Data shown below:

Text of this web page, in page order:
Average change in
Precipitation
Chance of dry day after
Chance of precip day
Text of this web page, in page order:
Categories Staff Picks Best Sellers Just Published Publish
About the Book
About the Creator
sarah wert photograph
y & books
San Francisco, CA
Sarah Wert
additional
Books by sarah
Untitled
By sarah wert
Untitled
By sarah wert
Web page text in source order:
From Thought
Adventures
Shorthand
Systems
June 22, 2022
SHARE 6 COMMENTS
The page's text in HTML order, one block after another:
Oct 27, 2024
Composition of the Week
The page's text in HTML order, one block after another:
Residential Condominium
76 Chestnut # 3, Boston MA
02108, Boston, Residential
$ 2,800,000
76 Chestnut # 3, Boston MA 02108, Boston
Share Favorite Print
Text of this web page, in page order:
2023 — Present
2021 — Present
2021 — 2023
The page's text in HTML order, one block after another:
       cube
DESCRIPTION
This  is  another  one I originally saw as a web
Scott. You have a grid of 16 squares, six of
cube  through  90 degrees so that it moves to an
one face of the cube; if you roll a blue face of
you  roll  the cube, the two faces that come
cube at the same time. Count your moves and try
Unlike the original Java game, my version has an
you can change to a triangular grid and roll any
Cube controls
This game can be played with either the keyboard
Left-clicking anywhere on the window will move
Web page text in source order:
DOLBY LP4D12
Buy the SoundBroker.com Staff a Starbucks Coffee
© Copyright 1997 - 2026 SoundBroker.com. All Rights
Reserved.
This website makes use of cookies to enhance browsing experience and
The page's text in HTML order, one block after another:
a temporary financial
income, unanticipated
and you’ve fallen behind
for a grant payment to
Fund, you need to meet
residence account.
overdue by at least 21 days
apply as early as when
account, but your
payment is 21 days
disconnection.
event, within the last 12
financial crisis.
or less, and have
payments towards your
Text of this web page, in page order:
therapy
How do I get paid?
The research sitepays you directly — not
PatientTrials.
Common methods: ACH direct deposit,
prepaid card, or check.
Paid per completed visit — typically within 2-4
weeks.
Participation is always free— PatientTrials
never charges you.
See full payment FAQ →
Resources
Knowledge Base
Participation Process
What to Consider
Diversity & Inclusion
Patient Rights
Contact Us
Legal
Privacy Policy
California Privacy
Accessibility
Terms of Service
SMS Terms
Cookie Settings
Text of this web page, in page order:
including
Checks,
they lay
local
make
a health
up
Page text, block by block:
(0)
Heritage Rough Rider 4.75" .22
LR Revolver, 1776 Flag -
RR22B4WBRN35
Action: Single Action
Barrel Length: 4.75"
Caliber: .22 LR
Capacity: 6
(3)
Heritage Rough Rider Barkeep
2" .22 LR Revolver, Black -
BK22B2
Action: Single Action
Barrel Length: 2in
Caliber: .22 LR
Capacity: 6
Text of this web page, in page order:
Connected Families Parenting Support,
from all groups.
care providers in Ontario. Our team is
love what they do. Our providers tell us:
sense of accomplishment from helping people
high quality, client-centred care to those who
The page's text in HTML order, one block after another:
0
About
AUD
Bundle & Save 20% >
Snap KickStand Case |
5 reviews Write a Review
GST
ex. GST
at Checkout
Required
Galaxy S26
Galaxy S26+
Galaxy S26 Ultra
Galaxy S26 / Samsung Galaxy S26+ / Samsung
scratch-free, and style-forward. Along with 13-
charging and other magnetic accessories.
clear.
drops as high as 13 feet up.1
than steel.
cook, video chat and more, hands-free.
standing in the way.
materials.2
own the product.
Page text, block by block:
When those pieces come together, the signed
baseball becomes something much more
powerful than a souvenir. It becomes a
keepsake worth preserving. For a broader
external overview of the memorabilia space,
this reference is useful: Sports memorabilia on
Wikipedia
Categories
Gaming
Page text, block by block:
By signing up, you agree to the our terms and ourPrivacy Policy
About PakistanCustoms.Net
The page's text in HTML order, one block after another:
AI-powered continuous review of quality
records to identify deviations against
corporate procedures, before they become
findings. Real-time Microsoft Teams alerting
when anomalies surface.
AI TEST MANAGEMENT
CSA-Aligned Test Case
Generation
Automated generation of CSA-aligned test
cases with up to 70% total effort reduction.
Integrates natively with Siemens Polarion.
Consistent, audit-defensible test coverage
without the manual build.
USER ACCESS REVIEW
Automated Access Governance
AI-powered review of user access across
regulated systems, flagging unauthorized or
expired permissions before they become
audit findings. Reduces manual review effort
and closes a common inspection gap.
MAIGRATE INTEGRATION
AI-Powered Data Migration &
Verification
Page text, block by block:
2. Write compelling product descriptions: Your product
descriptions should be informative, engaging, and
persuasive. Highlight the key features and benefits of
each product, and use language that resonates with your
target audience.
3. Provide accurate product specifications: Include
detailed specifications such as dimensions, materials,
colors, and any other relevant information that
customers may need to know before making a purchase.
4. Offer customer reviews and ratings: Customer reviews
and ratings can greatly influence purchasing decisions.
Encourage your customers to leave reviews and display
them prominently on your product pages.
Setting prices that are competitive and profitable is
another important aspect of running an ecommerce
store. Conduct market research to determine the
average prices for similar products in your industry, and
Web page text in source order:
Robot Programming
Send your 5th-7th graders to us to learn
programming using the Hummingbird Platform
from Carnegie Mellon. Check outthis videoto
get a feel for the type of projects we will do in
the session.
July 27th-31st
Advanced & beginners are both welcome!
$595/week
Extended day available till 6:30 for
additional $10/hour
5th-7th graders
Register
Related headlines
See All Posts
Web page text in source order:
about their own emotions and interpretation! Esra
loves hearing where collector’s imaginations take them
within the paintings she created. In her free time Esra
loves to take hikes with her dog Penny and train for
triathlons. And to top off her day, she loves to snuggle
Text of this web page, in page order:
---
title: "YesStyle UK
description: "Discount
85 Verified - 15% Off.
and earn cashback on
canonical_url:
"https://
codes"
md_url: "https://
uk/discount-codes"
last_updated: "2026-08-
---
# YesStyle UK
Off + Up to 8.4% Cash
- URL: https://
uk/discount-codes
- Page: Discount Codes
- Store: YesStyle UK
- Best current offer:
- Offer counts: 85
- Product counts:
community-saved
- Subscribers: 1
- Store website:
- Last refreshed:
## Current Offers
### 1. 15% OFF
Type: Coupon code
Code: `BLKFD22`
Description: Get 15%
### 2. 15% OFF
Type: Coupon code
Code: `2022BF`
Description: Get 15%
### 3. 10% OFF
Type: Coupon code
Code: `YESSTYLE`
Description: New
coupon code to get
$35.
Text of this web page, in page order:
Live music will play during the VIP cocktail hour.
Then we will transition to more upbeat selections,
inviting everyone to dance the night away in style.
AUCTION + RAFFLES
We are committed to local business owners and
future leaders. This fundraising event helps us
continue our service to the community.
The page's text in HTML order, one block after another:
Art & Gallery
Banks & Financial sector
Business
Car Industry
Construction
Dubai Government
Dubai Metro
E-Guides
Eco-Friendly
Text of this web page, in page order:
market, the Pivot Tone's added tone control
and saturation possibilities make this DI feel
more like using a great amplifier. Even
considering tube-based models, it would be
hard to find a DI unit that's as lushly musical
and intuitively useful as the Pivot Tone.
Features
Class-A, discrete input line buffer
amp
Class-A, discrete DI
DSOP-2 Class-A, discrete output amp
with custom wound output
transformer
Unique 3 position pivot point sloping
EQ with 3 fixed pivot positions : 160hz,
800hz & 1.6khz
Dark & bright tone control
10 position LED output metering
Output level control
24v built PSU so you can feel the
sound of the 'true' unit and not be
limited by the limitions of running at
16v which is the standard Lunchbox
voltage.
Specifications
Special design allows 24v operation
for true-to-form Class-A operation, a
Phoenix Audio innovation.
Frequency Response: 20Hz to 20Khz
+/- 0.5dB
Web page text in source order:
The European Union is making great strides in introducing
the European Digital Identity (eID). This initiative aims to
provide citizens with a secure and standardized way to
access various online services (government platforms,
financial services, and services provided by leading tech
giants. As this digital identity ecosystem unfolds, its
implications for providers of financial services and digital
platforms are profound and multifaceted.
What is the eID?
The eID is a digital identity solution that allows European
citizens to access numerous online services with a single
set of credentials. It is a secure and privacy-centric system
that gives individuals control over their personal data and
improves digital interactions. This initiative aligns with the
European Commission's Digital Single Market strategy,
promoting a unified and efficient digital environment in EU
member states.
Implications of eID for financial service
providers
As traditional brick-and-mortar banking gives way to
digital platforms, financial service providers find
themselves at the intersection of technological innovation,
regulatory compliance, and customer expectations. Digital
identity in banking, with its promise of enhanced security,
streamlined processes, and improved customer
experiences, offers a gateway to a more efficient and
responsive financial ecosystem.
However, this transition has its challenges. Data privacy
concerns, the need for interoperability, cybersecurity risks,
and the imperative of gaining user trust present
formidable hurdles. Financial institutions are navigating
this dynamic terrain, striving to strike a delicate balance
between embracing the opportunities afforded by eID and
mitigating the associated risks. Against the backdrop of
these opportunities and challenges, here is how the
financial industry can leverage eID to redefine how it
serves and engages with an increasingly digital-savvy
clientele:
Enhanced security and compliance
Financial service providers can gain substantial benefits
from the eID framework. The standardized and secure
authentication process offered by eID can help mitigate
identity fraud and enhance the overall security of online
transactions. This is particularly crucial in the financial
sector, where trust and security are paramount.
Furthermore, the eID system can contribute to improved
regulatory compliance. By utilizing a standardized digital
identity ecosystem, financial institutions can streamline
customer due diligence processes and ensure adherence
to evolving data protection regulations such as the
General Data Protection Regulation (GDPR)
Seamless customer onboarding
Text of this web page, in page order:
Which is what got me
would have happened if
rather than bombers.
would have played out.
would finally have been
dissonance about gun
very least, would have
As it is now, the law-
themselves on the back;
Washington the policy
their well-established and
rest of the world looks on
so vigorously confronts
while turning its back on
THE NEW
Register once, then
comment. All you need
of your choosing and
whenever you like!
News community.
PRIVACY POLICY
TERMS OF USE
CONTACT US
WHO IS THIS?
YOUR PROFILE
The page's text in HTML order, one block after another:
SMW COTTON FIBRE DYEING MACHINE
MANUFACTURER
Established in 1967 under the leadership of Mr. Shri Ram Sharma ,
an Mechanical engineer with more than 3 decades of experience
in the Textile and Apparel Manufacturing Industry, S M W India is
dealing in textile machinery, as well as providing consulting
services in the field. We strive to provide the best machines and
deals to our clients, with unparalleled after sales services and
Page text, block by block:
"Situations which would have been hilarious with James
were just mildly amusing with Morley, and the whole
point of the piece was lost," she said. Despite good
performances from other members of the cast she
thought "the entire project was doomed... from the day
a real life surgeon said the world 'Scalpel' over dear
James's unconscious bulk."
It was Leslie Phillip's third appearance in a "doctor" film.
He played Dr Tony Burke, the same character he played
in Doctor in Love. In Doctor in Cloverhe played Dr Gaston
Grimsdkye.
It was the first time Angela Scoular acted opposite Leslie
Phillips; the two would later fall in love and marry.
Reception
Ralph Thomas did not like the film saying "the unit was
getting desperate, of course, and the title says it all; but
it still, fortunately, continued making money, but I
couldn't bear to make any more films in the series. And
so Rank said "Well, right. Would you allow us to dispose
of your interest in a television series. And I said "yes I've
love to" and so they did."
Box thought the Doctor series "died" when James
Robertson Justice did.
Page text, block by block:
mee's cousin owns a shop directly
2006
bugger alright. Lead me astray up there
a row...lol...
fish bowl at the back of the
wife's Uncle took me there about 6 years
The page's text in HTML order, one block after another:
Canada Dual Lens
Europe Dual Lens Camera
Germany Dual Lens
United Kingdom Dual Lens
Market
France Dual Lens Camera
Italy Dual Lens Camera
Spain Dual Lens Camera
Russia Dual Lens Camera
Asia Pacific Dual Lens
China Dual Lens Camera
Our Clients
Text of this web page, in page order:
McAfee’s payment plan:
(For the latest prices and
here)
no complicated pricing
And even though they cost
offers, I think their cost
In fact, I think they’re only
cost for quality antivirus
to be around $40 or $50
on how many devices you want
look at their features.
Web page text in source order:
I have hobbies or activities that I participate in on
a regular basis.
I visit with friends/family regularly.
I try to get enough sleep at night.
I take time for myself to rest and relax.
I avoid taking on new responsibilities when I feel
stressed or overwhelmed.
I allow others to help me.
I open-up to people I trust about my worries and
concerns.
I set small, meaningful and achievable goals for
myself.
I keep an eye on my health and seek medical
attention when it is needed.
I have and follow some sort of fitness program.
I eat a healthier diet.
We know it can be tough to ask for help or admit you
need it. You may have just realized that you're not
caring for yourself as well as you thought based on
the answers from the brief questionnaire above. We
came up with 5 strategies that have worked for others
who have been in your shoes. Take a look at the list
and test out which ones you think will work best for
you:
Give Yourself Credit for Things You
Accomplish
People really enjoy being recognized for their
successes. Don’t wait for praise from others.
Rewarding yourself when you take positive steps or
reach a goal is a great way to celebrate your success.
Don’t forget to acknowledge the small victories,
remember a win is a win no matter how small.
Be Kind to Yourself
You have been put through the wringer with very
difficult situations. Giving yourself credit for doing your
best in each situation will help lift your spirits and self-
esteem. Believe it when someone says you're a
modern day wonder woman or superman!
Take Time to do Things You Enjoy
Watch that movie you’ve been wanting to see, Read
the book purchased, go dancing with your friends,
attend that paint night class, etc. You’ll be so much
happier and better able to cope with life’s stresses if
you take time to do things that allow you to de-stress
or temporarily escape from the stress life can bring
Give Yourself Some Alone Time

End of Data shown.

- **Required action**
Once you have checked each line above for the string "account", state how many lines contain it and add nothing more.

- **Solution for this task**
2